Being painfully bored, I was greatly relieved when Marsha called and said that some of the kids from school were getting together to hang out, drive around Westerville and see if we could have some fun without getting in trouble.
She wanted to use my 1962 Chevy Impala because it was big enough to seat seven people.
I agreed.
We had a great time, but we did start running out of things to do, so we headed off to an area of our community where all the rich people lived. The locals usually did this because we wanted to drive by their houses and talk about what brats they were.
Suddenly Marsha suggested that Carol, who was with us and was about to get her driver’s license, take the wheel and try her luck. As unbelievable as it may sound now, in a moment of sanity, we all thought it was a great idea on that day.
Carol got in the car and the first thing she did was put it in reverse and back my automobile into a deep ditch.

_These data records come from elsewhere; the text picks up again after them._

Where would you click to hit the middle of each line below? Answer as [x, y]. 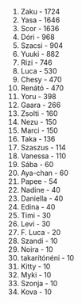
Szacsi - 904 [42, 46]
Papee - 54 [39, 181]
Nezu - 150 [39, 122]
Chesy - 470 [41, 80]
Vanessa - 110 [43, 156]
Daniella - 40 [42, 198]
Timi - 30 [35, 215]
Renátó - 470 [42, 88]

We spent the next twenty minutes trying to get out of the predicament. Then Marsha noticed we were across the street from one of our friends from school, so she walked down the long drive to try to get some assistance. While she was gone, miraculously, we were able to wiggle the car out of the ditch, so by the time she returned with her friend the problem was solved.
As I looked up, there was the girl from the house down the long driveway, standing there, wearing a bikini. It was my first bikini.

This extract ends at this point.